Una vez vivenciado todos los tipos de padeceres, se atravesaba la generación de la muerte de la existencia, Thanatia. Era un páramo desolado y árido, donde no se aspiraba a nada, solo a la llegada del fin último. Allí ya no se experimentaba sufrimiento, no existían acontecimientos para experimentar, nada de placeres. Era un proceso sin emoción ni dolor, ya no se portaba sentimiento de pérdida, la respiración era calmada y consciente, el pensamiento no vagaba ni al pasado ni al futuro. Era el vértice geográfico y temporal de la aceptación. Allí se sucedían las muertes, violentas, por inanición, de mera vejez, creada por los diferentes tipos de podredumbre de la carne o acaecida por la pérdida de la razón. Todo para entender que a cada muerte sigue una nueva vida, comprender que el término y el inicio son una misma cosa.
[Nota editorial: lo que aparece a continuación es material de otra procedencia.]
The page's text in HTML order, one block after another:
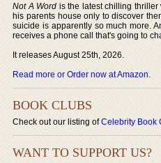
Not A Word is the latest chilling thriller
his parents house only to discover
suicide is apparently so much more.
receives a phone call that's going to
It releases August 25th, 2026.
Read more or Order now at Amazon.
BOOK CLUBS
Check out our listing ofCelebrity Book
WANT TO SUPPORT US?
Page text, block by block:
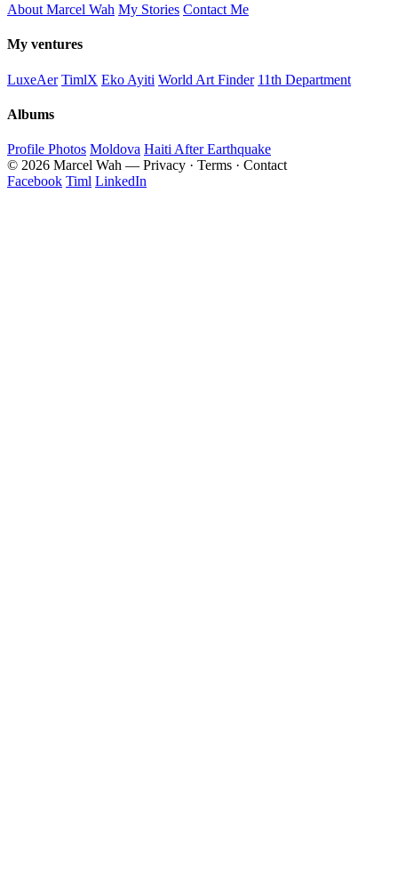
About Marcel Wah My Stories Contact Me
My ventures
LuxeAer TimlX Eko Ayiti World Art Finder 11th Department
Albums
Profile Photos Moldova Haiti After Earthquake
© 2026 Marcel Wah — Privacy · Terms · Contact
Facebook Timl LinkedIn
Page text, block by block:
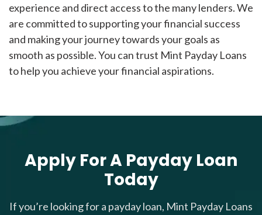
experience and direct access to the many lenders. We
are committed to supporting your financial success
and making your journey towards your goals as
smooth as possible. You can trust Mint Payday Loans
to help you achieve your financial aspirations.
Apply For A Payday Loan
Today
If you’re looking for a payday loan, Mint Payday Loans
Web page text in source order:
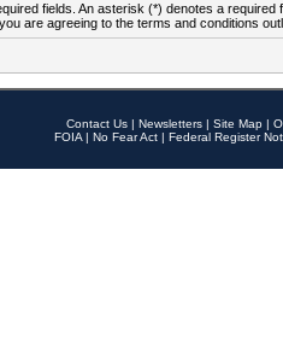
fields. An asterisk (*) denotes a required
are agreeing to the terms and conditions
Contact Us | Newsletters | Site Map |
FOIA | No Fear Act | Federal Register
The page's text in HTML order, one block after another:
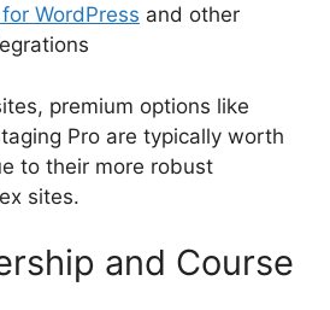
WordPress and other
premium options like
Pro are typically worth
to their more robust
sites.
and Course
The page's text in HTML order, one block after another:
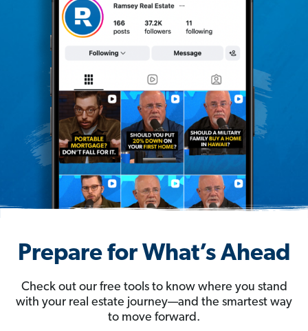
Prepare for What’s Ahead
Check out our free tools to know where you stand
with your real estate journey—and the smartest way
to move forward.
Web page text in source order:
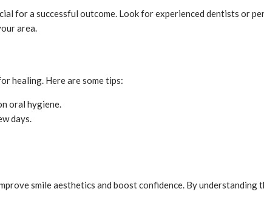
for a successful outcome. Look for experienced dentists or
area.
healing. Here are some tips:
oral hygiene.
days.
smile aesthetics and boost confidence. By
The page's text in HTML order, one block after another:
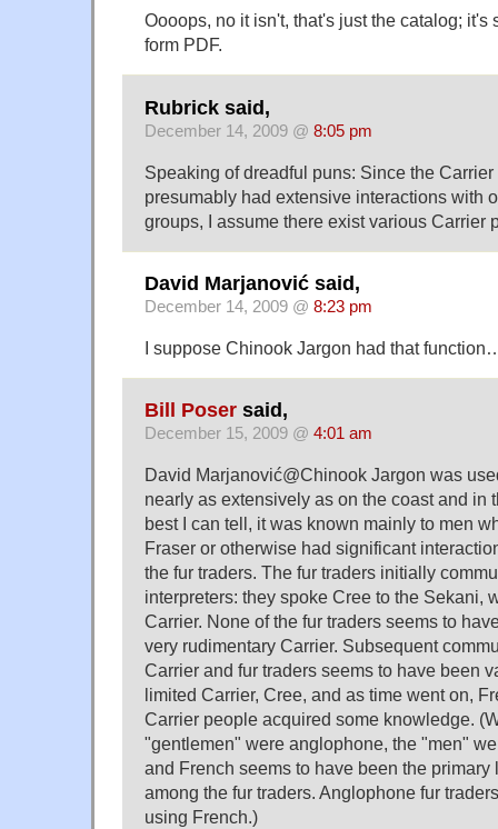
Oooops, no it isn't, that's just the catalog; it's
form PDF.
Rubrick said,
December 14, 2009 @ 8:05 pm
Speaking of dreadful puns: Since the
presumably had extensive interactions with
groups, I assume there exist various Carrier
David Marjanović said,
December 14, 2009 @ 8:23 pm
I suppose Chinook Jargon had that
Bill Poser said,
December 15, 2009 @ 4:01 am
David Marjanović@Chinook Jargon was
nearly as extensively as on the coast and in
best I can tell, it was known mainly to men
Fraser or otherwise had significant
the fur traders. The fur traders initially
interpreters: they spoke Cree to the Sekani,
Carrier. None of the fur traders seems to
very rudimentary Carrier. Subsequent
Carrier and fur traders seems to have been
limited Carrier, Cree, and as time went on,
Carrier people acquired some knowledge.
"gentlemen" were anglophone, the "men"
and French seems to have been the primary
among the fur traders. Anglophone fur
using French.)

El aglutinante entre Keresia y Thanatia, es la vida en Erosia. Hasta entonces los humanos había creído fielmente que no existía otra congruencia posible, el amor solo era viable durante la vida, aunque esta fuera también lugar de la calamidad. Sin embargo, para la lógica primaria, el reino de Eros, el nexo entre las dos primeras existencias se debía experimentar a continuación y no entre las mismas. Sarpedón debía aprender que la nada generó el Uno, del Uno afloró el Dos y que el Tres solo surgía de la unión entre el Uno y el Dos. Los humanos no podrían nunca elevar su conciencia y trascender al amor puro sin fusionar los instintos destructivos y la aceptación del término de la existencia.

Por ese motivo Sarpedón acometió su existencia en Erosia solo cuando traspaso los límites del miedo terrenal. En Erosia, se entregó a todas las apariciones del amor, que no es más que uno manifestado en todos los seres, en todo lo que existe. No Solo en apreciar las diferentes manifestaciones del amor entre humanos, también hacia las demás manifestaciones de la vida, incluso apreciando y velando el amor en lo aparentemente inerte, sin diferenciar entre lo accesible y lejano. Incluso amando lo no perceptible.

Por último, Sarpedón, el elegido para ejemplificar y guiar a sus congéneres y descendientes, más allá de la limitada percepción de los autoproclamados mortales, debía transitar la vida en Hipnotia.

Hipnotia era la vida en el mundo de los sueños, la generación onírica donde se experimentaba todo el potencial del Olimpo, pues albergaba el engendro de la fantasía. De la vida en Hipnotia se desgajaban las artes: pintura, escritura, escultura, arquitectura, todos los ingenios mecánicos habidos y por haber, la matemática y la aritmética; los mitos y leyendas, los ángeles y demonios; la realidad y la ficción, la magia y la medicina. Hipnotia y el tránsito en el sueño perenne a lo largo de una vida hacían florecer la inventiva y la imaginación, el verdadero don de los Primarios.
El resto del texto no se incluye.